Unlike the West, China is prepared. It has been stocking up for months and holds 84 per cent of the world’s copper, 70 per cent of its corn and 51 per cent of its wheat. “China has bought enormous quantities of US soy in recent weeks,” said Rabobank. One might ask if Xi Jinping knew something in advance.
Record food commodity prices are an ordeal by fire for some 45 poorer countries that rely heavily on food imports: the Maghreb, the non-oil Middle East, swathes of Africa, Bangladesh or Afghanistan. The World Food Programme warned of “catastrophic” scarcity for several hundred million people last November. The picture is worse today.
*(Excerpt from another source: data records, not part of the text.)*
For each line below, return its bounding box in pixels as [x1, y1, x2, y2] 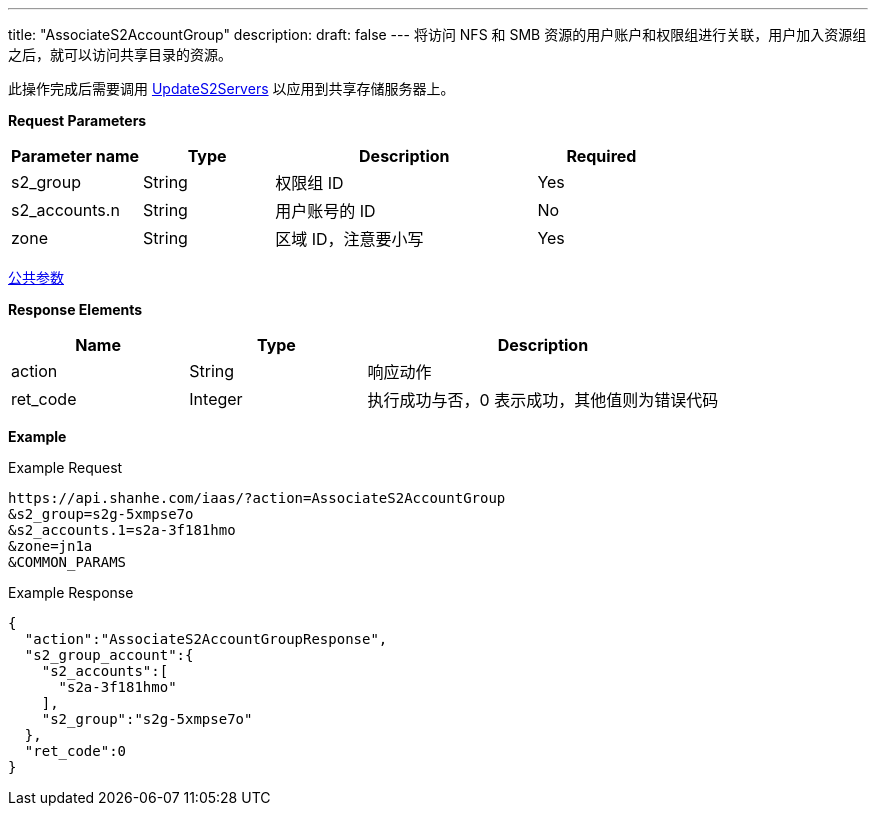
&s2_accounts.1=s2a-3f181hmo [8, 522, 236, 538]
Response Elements [8, 301, 143, 318]
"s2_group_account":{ [24, 647, 194, 663]
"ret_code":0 [24, 743, 127, 759]
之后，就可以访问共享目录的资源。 [8, 46, 232, 63]
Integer [189, 389, 243, 409]
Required [566, 146, 637, 166]
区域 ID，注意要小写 [275, 229, 424, 249]
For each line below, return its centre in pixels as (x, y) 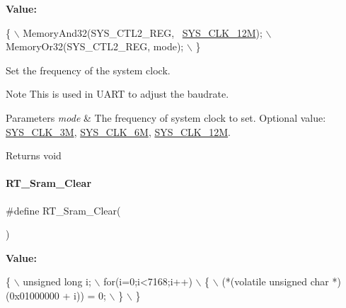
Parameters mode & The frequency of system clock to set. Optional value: (166, 117)
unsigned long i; (57, 281)
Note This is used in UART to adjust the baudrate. (117, 94)
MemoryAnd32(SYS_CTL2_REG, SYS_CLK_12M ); (143, 32)
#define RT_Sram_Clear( (63, 210)
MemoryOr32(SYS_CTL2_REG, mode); (95, 46)
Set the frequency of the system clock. (88, 70)
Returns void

‘I have never seen anything like it in 30 years [...] The situation is just awful and at some point people are going to realise what may be coming. We’re all going to have to tighten our belts, and the mood could get very nasty [...].’
Energy and farm commodities are interlinked. Natural gas is a feedstock for fertiliser production in Europe, and lest we forget, Russia and Belarus together account for a third of the world’s exports of potash. Rocketing oil prices are driving a switch to biodiesel in south-east Asia, further tightening the global market for vegetable oils.
Roughly a third of world exports of barley come from Russia and Ukraine combined, 29 per cent of wheat, 19 per cent of maize, as well as 80 per cent of sunflower oil. Much of this is usually shipped through the Black Sea ports of Odesa, or Kherson - scene of hand-to-hand street battles until it fell on Wednesday - or Mykolaiv, where a Russian missile hit a Bangladeshi-flagged bulk carrier this week and killed one of the crew.
“Loading is at a standstill. It is not just the ports: you can’t get a ship in there. Nobody wants to get stranded,” said Mr Abbassian. Lloyd’s List reports that the northern Black Sea and the Azov have been declared “warlike operations areas’, implying double pay for crews, if you can get them.
Putin’s energy shock is becoming a world food crisis. Brace for rationing.
Shortage of grain and other agricultural commodities means a billion of the world’s poorest people will go even hungrier thanks to Putin’s deranged misadventure, and some will starve. Our next moral mission is to help them.